# Hypomel



## Gecko_guy (Feb 28, 2007)

Is there such a thing as a hypomelenistic corn snake. If so what does it look like?


----------



## cornmorphs (Jan 28, 2005)

there is indeed..
this is a hypo motley male


----------



## Gecko_guy (Feb 28, 2007)

mmm, very nice. Which morphs do you need to have to breed them?


----------



## cornmorphs (Jan 28, 2005)

well, with hypo, basically its a normal corn but with a layer of black taken away.. this is called melanin.. thats why its hypomelanistic, meaning less black..
but, despite effectively being a normal, you can do a lot with them, they are very useful for making new morphs.


----------



## Gecko_guy (Feb 28, 2007)

So it's in between a normal and an amelenistic?


----------



## Ssthisto (Aug 31, 2006)

Sort of. 

A "Hypomelanistic" corn snake is an actual simple single recessive, so in order to get a real Hypo you need two parents that carry hypo.


----------



## Lostcorn (Dec 12, 2005)

Our Hypo het lavender


----------



## cornmorphs (Jan 28, 2005)

Ssthisto said:


> Sort of.
> 
> A "Hypomelanistic" corn snake is an actual simple single recessive, so in order to get a real Hypo you need two parents that carry hypo.


ah i was just trying to go the easy route


----------



## Ssthisto (Aug 31, 2006)

tokay_gecko_guy said:


> mmm, very nice. Which morphs do you need to have to breed them?

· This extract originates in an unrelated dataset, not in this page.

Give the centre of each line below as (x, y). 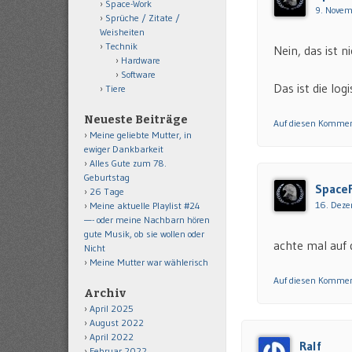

You could breed hypos from the following:

Normal het hypo X normal het hypo (about 25% will be hypo)
Hypo X hypo = 100% hypo
Hypo X ghost = 100% hypo het anerythristic
Hypo X phantom = 100% hypo het charcoal
Ghost X phantom = 100% hypo het charcoal and anery
Coral Snow X Hypo = 100% hypo het amel, anery

And so on.

The common thread is that both animals need to carry hypo... and that if you want a visual hypo that isn't visual something else (like a ghost) you can't breed two animals that carry the same not-hypo morph.


----------